"It is the witch of Utrepect," he said. "The priests burnt her at the stake a week ago for blasphemy. She had considerable influence over the minds of the villagers, and was undermining their faith. The Patriarch at Nischon warned her to keep silent. The church excommunicated her and forbade her to come upon church property. She defied them and last Sunday cursed the priest of the chapel upon the spot where she now is. He seized her, aided by his congregation, raised the pyre and burnt her to death as an example for all men who refuse to listen to the church. No one is permitted to touch her on pain of death. So there she hangs until the dogs devour her."
Could it be possible that such barbarism existed in the name of religion in any European country in this the twentieth century? Had anyone told me this a few hours before, I would have laughed at him. But here was the concrete fact before my horrified eyes.
"Drive on, Okio," I cried, sick of the sight. The Jap obeyed.
"That must have been the witch Princess Solonika spoke of as having prophesied that Raoul would never be king," said Nick, smiling at my show of disgust. Neither he nor the General seemed to think the priest's action at all unusual. Cotton Mather had his following even among the Pilgrim Fathers.
Nischon was a matter of fifty miles from Castle Framkor, but Teju Okio manipulated his levers to such good purpose that, in spite of the stop at Utrepect, we came in sight of the ancient city before half past nine. Nischon in the sunlight was a beautiful city. It burst upon us as we reached the top of a high hill and we could thus look down upon its roof tops.
It lay in a valley on both sides of the river they call the Kneister, the only waterway of importance in Bharbazonia, which flows away to the south and empties into the Black Sea, at Bizzett, by means of a subterranean passage through the mountain wall.

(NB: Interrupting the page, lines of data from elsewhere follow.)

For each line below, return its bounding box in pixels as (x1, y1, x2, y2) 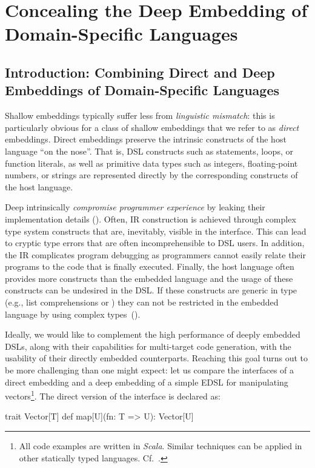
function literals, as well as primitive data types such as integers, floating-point (5, 156, 298, 169)
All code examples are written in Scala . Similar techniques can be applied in (19, 440, 302, 452)
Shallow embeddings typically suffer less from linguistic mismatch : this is (5, 109, 275, 122)
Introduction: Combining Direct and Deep (5, 62, 275, 81)
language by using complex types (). (5, 307, 141, 320)
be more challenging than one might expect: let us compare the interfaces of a (5, 364, 294, 376)
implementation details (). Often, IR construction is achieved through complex (5, 212, 296, 225)
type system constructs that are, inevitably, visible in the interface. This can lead (5, 224, 307, 237)
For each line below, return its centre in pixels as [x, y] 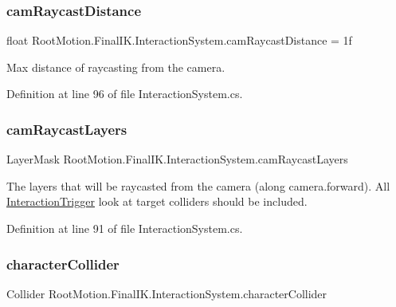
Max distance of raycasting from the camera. [116, 67]
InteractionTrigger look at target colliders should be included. [157, 201]
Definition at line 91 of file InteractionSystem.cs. [125, 228]
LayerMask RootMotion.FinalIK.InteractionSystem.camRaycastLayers [177, 159]
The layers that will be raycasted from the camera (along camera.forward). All [198, 185]
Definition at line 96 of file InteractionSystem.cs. [125, 94]
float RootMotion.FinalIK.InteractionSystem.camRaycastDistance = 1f [179, 40]
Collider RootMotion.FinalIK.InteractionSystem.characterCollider [167, 293]
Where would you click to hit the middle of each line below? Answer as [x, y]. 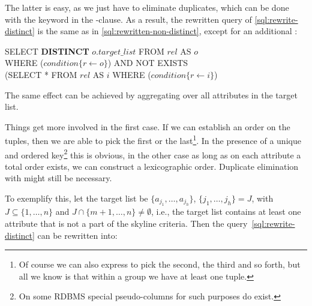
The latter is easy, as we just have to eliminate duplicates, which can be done [147, 7]
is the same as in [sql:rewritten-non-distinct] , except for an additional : [167, 31]
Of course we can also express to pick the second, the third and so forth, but [160, 264]
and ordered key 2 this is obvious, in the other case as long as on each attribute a [153, 154]
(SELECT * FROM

The two hills which formed the valley sloped gently down on both sides to the water edge, leaving no level land anywhere. On the tableland, on top of these hills, we could see the numerous castles of the nobles, thrusting their proud stone turrets above the trees like self-appointed watchdogs of the city.
In all the myriad hives of houses below, one building caught my eye before the rest and I did not need to be told that it was the Cathedral. It was a huge structure, standing alone upon a terraced green square on our side of the river. Four minarets, one on each corner, piercing the sky, first riveted the attention. They bore aloft great gilded Greek crosses that flashed the blinding rays of the reflected sun in our eyes as we moved along the road.
Four great domes made up the main body of the structure, three huddling together in a single row in front and the fourth rearing its huge bulk high above the rest in the rear. Like the crosses, the tops of the domes were gilded and the whole effect was that of a building of gold.
"The Cathedral," Nick informed me, "is one of the oldest buildings in the country. It is similar in architectural design to the mosque of St. Sophia which we saw from the yacht as we passed Constantinople. St. Sophia, considered the oldest Christian church in the world, was converted by the Mohammedans into a mosque in the sixteenth century."